[What to work on]: Print out each entry without alteration, and keep the pictures out.

[Records supplied]:
Content starts

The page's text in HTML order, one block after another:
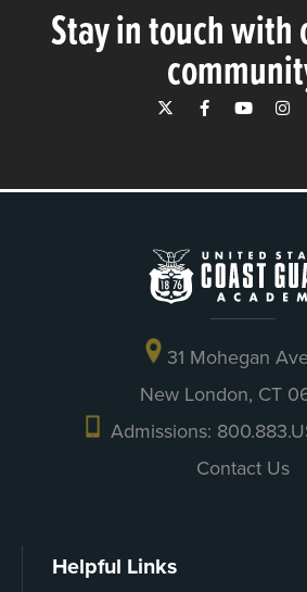
Stay in touch with
31 Mohegan
New London, CT
Admissions:
Contact Us
Helpful Links

Content ends

[Written solution]:
The page's text in HTML order, one block after another:
Stay in touch with
31 Mohegan
New London, CT
Admissions:
Contact Us
Helpful Links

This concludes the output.